WHAT YOU SHOULD DO: For each line in the data below that has the word "level", copy that line.
(DATA LISTING Opens)
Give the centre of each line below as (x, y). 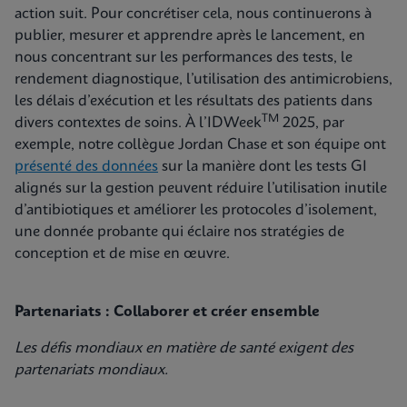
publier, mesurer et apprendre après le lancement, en (190, 36)
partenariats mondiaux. (91, 370)
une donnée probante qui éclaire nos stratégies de (179, 232)
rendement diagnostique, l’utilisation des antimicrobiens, (203, 79)
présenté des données (86, 167)
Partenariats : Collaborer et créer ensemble (167, 312)
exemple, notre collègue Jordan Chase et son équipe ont (200, 145)
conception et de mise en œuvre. (122, 254)
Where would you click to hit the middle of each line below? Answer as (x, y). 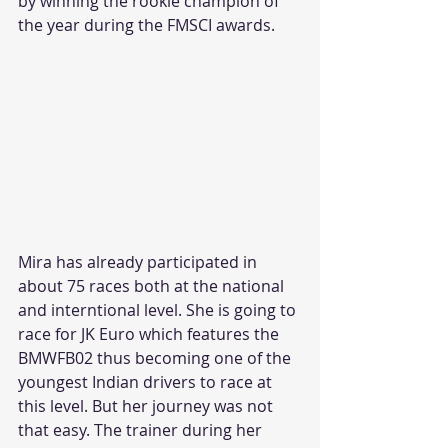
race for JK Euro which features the (150, 334)
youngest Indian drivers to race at (147, 382)
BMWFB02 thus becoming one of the (156, 358)
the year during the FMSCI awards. (146, 25)
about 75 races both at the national (153, 286)
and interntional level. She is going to (159, 310)
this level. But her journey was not (147, 406)
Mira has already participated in (139, 262)
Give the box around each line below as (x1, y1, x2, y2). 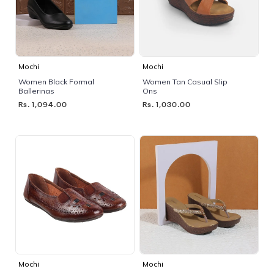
(DATA LISTING Closes)
TASK SOLUTION:
and interntional level. She is going to (159, 310)
this level. But her journey was not (147, 406)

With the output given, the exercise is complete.